L 9 AL 41/03

Land
Nordrhein-Westfalen
Sozialgericht
LSG Nordrhein-Westfalen
Sachgebiet
Arbeitslosenversicherung
Abteilung
9
1. Instanz
SG Dortmund (NRW)
Aktenzeichen
S 33 AL 98/02
Datum
2. Instanz
LSG Nordrhein-Westfalen
Aktenzeichen
L 9 AL 41/03
Datum
3. Instanz
Bundessozialgericht
Aktenzeichen
-
Datum
-
Kategorie
Urteil
Die Berufung des Klägers gegen den Gerichtsbescheid des Sozialgerichts Dortmund vom 06. Februar 2003 wird zurückgewiesen. Kosten sind nicht zu erstatten. Die Revision wird nicht zugelassen.

Tatbestand:

Die Beteiligten streiten über die Zahlung von Arbeitslosengeld (Alg) ab 02.04.2002.
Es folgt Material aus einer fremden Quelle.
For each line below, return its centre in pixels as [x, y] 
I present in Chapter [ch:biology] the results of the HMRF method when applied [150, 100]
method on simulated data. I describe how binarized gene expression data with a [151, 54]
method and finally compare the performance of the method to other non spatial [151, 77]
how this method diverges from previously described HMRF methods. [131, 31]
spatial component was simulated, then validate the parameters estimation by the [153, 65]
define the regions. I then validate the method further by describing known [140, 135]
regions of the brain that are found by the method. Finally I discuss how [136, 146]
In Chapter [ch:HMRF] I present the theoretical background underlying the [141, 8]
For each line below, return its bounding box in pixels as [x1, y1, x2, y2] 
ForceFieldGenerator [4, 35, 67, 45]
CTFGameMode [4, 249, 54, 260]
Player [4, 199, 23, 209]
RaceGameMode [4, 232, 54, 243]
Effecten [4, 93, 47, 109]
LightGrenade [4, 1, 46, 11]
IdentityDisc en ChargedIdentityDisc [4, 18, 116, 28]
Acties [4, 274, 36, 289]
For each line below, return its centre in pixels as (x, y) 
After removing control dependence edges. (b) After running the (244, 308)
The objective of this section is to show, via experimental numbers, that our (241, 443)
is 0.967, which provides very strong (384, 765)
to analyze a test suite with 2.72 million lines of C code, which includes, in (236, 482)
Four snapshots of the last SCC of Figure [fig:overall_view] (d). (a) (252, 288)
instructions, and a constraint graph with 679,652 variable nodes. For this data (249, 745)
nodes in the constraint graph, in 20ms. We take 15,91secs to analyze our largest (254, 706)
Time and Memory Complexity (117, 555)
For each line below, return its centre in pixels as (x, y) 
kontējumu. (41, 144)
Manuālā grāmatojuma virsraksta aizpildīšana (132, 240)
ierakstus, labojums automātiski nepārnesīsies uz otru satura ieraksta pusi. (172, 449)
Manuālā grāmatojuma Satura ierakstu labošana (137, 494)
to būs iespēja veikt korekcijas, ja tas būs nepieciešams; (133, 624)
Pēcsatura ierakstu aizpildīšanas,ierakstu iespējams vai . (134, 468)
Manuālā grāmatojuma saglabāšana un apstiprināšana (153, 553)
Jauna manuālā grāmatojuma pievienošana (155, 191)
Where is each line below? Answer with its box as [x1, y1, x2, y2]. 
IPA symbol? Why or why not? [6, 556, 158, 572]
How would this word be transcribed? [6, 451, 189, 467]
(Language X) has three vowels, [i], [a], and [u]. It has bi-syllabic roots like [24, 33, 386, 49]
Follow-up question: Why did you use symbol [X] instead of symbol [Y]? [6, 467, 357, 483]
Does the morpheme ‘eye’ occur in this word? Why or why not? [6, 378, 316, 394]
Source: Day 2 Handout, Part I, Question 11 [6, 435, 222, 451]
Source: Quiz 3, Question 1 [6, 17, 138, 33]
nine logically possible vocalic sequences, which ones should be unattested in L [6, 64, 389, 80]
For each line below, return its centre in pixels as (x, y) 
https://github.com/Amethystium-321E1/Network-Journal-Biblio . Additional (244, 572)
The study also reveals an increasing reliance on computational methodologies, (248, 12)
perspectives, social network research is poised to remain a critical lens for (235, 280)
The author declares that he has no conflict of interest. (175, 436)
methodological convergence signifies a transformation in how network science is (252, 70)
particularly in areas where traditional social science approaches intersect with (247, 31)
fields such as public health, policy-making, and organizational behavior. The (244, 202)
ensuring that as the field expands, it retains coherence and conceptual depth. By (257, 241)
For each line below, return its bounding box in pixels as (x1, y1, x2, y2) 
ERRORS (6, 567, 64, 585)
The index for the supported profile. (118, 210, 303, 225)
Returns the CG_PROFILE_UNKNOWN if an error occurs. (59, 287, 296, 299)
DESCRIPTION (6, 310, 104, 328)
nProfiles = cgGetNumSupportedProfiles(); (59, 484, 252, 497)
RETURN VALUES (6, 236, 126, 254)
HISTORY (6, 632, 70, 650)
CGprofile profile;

Der 1954 geborene Kläger arbeitete vom 01.02.1979 bis 25.02.1999 als beitragspflichtiger Arbeitnehmer. Vom 26.02. bis 29.06.1999 bezog er Krankengeld und wegen der Teilnahme an einer medizinischen Rehabilitationsmaßnahme vom 30.06. bis 04.08.1999 Übergangsgeld. Anschließend bewilligte ihm der Rentenversicherungsträger vom 01.08.1999 bis 31.03.2002 eine Rente wegen Erwerbsunfähigkeit auf Zeit. Sein ehemaliger Arbeitgeber zahlte ihm für die letzten 36 Monate vor dem 02.04.2002 kein Arbeitsentgelt.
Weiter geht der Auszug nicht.